RECORDS FOR THE TASK —
+++

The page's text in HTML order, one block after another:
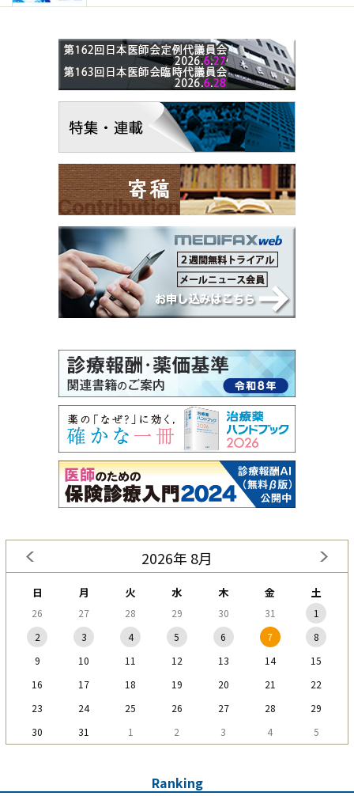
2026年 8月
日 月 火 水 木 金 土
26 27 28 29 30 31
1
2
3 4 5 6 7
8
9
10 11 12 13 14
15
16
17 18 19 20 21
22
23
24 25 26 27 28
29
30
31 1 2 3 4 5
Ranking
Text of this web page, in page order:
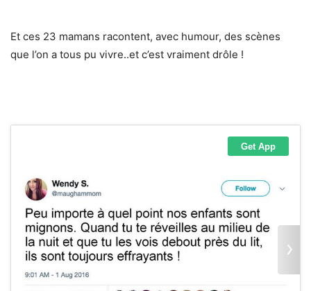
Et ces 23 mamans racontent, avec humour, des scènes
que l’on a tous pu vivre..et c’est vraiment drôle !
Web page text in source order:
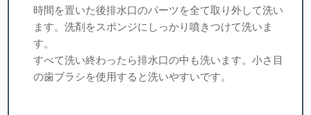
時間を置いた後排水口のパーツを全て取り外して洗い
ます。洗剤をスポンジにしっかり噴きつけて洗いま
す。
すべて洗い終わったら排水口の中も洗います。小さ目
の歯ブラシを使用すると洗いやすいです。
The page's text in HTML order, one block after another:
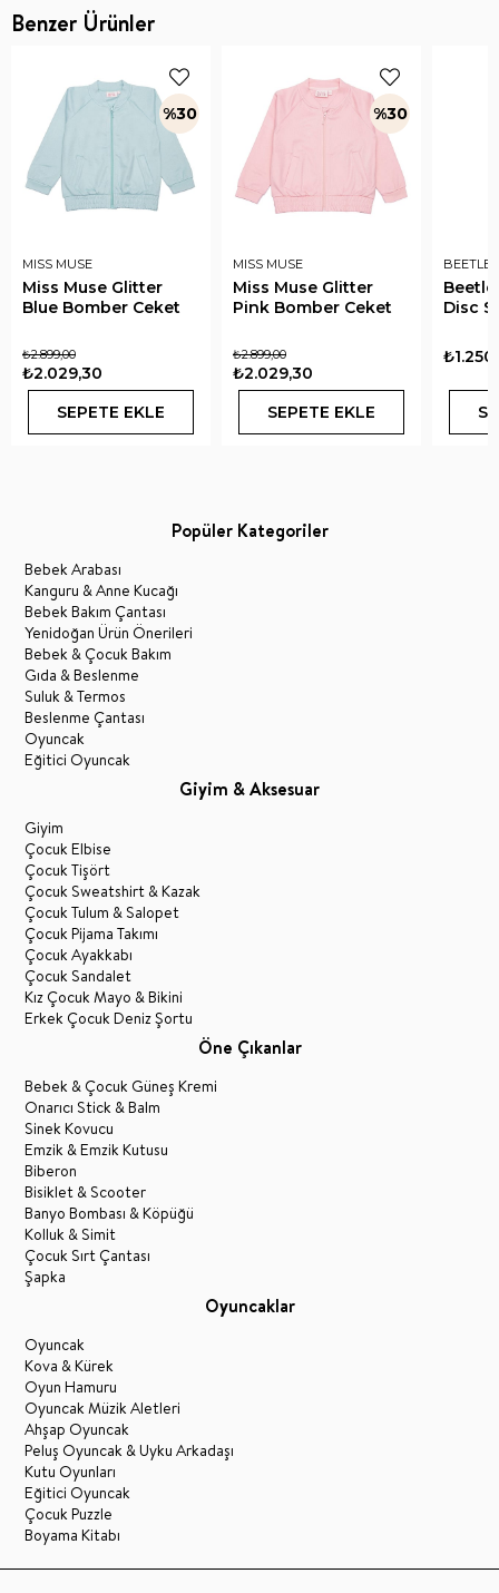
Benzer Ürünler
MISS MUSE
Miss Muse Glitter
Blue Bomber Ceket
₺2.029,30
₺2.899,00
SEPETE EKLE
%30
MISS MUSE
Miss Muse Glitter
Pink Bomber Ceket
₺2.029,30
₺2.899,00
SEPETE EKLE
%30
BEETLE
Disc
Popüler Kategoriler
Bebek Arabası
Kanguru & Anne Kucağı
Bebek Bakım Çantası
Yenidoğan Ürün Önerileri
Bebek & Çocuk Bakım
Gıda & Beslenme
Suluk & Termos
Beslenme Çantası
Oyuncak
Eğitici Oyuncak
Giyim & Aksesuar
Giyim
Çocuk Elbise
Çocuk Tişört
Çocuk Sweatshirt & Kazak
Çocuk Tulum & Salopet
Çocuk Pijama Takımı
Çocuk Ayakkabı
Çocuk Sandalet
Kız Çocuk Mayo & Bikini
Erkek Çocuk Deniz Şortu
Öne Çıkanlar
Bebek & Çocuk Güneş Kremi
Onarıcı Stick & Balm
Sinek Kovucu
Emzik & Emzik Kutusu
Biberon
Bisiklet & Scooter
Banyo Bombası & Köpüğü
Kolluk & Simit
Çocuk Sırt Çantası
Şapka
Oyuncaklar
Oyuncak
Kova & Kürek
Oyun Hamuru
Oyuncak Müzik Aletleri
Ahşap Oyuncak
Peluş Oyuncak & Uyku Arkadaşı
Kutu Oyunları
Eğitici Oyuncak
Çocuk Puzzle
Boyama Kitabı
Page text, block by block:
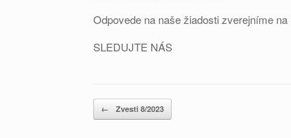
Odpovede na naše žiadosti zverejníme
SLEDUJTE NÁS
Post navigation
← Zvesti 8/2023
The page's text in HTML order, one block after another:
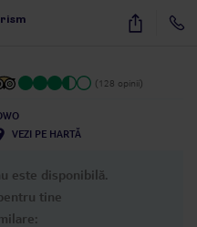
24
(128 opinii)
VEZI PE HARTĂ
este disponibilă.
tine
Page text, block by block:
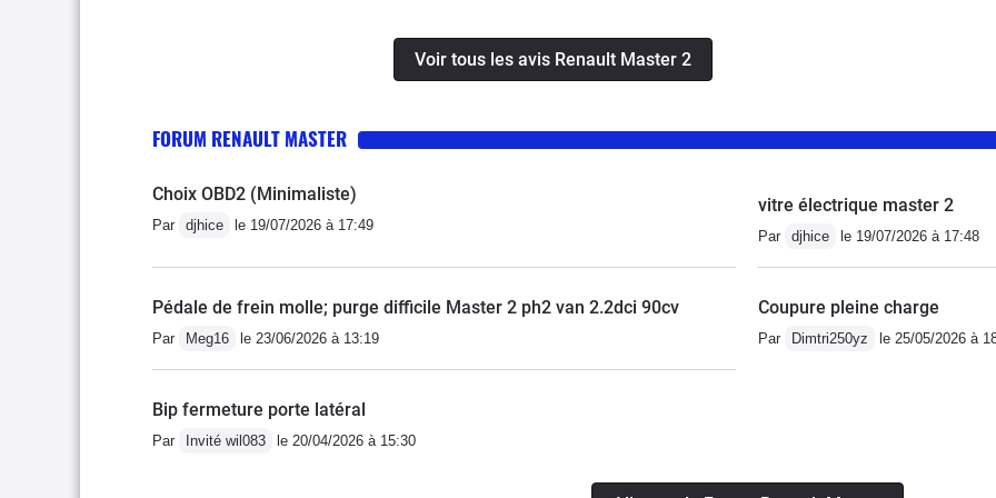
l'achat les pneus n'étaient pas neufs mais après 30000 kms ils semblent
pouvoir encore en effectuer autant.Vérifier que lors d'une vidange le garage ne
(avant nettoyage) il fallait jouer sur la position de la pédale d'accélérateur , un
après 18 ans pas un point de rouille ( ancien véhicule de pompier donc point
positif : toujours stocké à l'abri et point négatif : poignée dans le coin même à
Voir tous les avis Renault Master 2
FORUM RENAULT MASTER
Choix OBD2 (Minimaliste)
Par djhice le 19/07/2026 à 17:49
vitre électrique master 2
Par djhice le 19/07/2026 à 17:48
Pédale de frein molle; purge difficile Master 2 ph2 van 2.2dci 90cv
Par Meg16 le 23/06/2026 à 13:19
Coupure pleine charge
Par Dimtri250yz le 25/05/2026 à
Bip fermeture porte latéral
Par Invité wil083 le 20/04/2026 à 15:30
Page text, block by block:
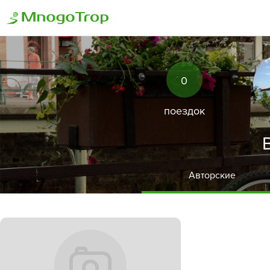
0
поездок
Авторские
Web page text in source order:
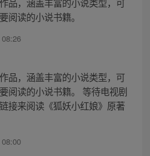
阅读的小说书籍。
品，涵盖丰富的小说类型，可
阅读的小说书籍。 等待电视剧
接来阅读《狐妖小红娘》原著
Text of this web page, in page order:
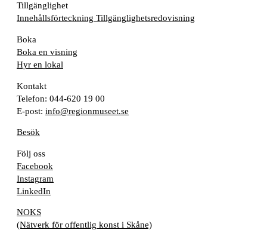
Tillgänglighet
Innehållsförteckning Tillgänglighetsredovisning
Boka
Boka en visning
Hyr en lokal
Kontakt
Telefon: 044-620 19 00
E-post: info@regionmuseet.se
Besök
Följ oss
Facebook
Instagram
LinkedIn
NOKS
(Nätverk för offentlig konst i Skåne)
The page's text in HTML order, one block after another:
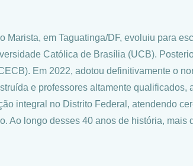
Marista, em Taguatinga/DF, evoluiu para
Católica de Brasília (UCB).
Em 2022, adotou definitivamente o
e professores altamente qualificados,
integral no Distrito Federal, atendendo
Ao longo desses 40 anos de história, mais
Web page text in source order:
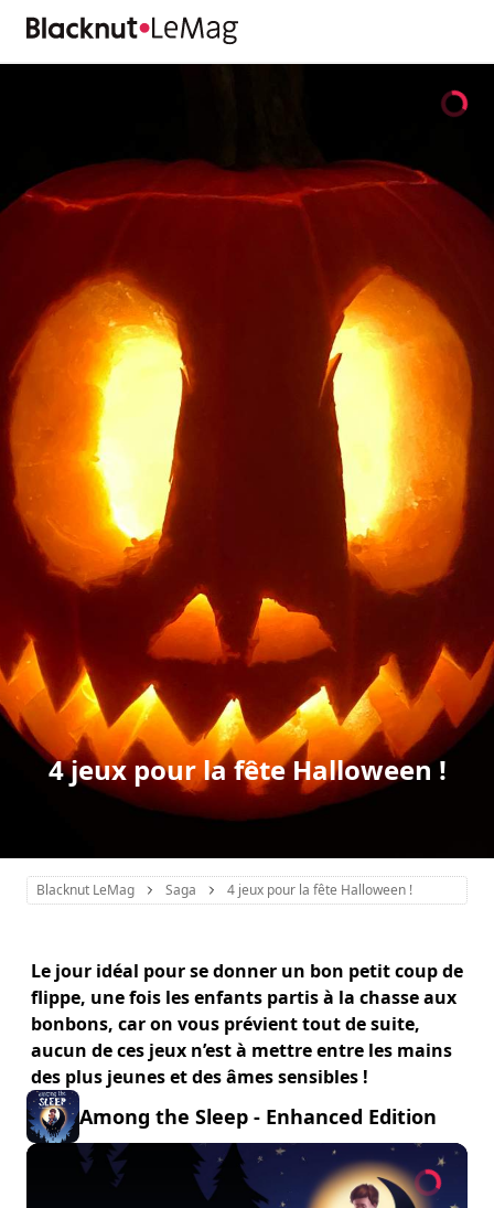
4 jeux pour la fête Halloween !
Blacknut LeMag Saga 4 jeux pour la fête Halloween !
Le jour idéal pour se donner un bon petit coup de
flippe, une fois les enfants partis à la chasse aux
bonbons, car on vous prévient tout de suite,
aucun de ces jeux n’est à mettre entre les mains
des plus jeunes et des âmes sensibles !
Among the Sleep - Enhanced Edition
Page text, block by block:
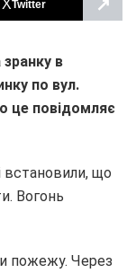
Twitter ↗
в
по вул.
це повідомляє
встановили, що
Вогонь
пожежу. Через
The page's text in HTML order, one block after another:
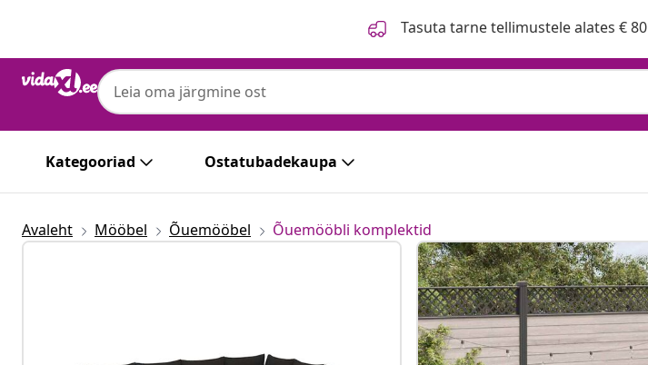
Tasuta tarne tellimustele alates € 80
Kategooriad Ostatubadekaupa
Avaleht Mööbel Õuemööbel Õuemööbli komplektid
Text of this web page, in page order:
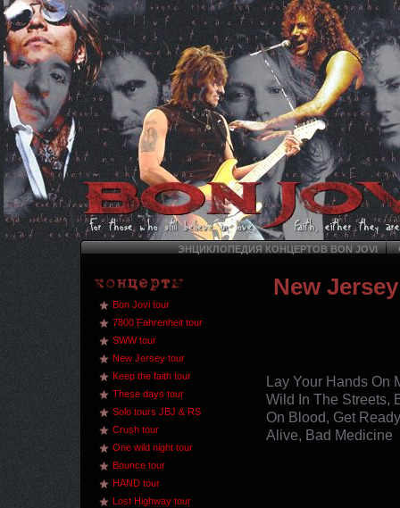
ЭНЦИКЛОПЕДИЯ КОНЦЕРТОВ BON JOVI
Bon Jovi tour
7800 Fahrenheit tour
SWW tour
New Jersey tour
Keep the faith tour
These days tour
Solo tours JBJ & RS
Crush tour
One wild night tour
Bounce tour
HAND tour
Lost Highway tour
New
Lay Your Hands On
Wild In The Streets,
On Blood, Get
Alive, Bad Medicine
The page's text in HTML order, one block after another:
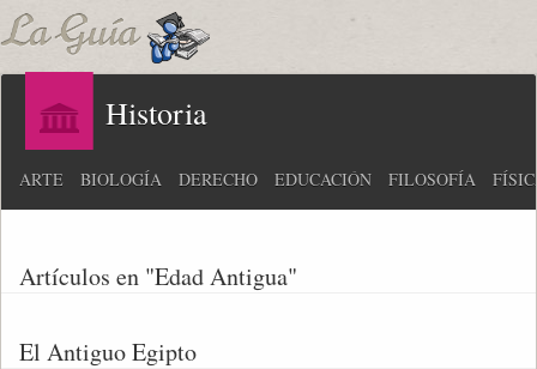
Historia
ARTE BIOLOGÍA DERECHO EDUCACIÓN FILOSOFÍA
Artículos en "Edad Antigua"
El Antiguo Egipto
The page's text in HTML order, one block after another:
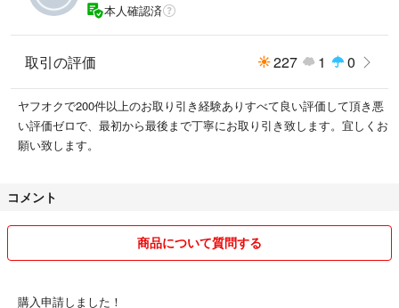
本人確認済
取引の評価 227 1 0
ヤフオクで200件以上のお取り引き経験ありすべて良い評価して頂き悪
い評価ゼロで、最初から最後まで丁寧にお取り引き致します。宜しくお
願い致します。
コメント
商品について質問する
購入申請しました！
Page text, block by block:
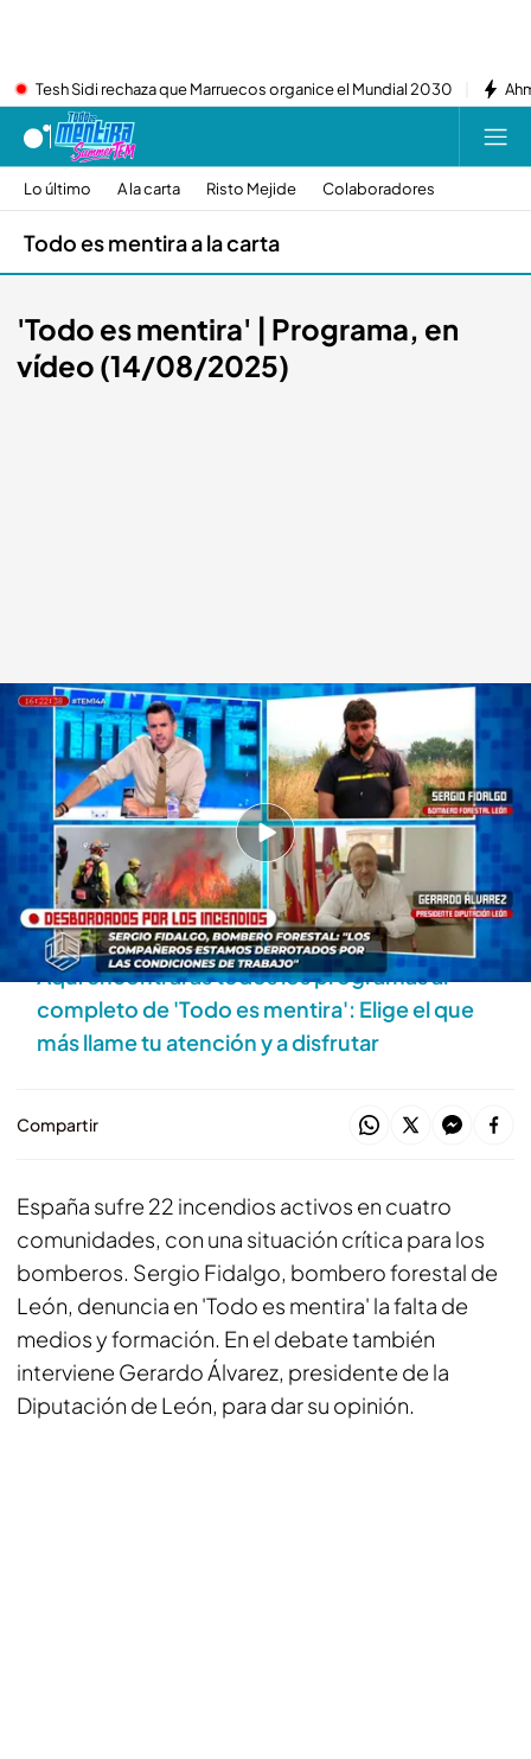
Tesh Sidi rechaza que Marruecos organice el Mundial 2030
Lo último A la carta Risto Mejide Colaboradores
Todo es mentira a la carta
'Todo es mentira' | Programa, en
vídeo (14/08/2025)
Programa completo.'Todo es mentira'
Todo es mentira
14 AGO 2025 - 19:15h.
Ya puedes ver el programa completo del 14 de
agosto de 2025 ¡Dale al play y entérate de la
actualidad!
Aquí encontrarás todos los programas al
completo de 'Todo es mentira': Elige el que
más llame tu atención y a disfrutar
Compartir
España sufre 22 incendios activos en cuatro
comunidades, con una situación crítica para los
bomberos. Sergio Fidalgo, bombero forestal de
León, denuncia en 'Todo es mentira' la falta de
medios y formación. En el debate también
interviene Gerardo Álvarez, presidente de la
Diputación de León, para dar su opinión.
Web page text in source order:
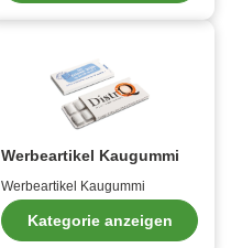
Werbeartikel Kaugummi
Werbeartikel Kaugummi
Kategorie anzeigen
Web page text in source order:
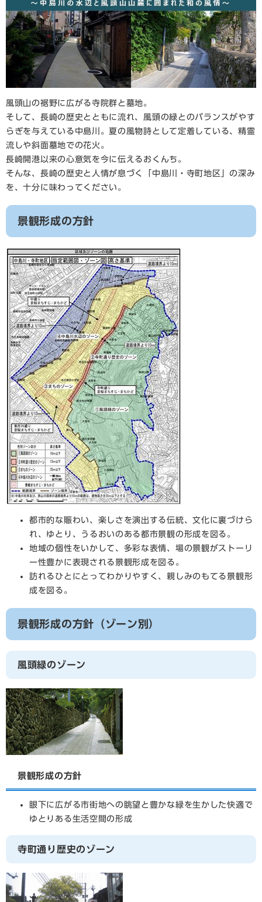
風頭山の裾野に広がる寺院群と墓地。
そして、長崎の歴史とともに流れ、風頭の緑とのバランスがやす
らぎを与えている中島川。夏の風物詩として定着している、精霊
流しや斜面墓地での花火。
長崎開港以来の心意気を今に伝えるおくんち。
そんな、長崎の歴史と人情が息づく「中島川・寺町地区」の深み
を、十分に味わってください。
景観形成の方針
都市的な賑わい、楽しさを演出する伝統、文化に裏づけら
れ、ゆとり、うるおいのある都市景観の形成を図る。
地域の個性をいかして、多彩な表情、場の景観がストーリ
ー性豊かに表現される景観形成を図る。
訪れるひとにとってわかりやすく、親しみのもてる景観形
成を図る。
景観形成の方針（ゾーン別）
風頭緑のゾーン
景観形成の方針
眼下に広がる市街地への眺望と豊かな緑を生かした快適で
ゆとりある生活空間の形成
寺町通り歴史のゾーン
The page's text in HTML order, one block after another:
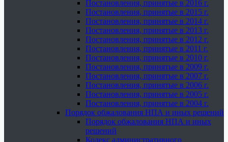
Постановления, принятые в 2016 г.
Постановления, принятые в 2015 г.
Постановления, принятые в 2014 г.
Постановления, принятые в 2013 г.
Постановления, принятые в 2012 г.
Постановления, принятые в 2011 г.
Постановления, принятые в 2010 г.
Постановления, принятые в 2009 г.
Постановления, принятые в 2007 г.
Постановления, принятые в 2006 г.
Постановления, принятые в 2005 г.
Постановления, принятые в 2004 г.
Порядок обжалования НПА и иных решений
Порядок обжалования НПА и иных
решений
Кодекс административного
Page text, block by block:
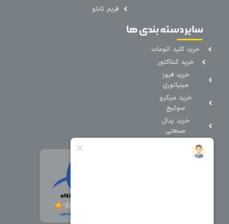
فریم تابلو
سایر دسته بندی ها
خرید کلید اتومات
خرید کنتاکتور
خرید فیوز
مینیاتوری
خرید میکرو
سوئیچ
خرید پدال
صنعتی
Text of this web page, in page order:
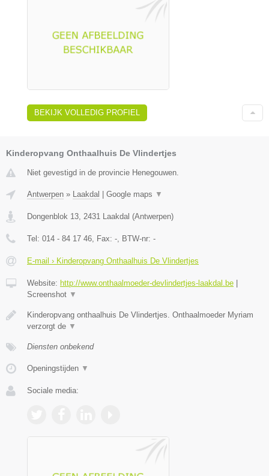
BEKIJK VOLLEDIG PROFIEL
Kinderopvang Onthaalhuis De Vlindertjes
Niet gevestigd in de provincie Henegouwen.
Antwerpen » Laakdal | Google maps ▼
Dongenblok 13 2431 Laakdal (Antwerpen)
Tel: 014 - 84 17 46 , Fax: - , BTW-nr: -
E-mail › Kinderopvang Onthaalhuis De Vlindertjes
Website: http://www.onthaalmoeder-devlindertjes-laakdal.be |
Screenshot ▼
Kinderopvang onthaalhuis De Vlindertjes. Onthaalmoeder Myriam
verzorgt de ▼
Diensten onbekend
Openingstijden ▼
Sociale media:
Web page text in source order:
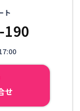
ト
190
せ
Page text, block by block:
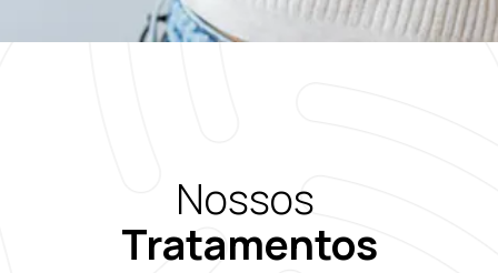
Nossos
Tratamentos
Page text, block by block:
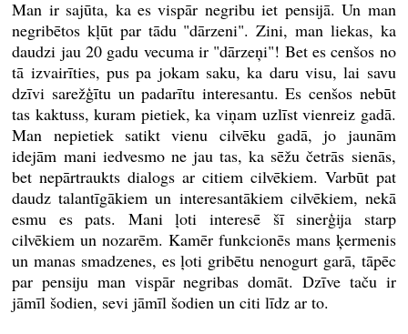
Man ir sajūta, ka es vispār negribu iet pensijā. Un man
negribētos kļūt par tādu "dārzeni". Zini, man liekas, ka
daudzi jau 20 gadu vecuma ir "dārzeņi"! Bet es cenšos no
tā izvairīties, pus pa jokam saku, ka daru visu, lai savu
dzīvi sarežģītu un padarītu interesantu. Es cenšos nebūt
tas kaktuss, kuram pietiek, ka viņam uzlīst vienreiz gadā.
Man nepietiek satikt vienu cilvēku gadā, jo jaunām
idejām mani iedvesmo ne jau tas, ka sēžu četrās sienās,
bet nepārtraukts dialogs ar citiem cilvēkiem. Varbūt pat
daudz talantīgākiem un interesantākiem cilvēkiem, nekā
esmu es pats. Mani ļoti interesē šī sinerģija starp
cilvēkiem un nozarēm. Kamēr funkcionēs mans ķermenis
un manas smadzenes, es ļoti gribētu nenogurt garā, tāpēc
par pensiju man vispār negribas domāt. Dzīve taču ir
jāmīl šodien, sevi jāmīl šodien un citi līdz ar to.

+++

PROBLEM STATEMENT —
In the lines above, find the word "carta" and copy each line that contains it.

ANSWER TO THE EXERCISE —
Lo último A la carta Risto Mejide Colaboradores
Todo es mentira a la carta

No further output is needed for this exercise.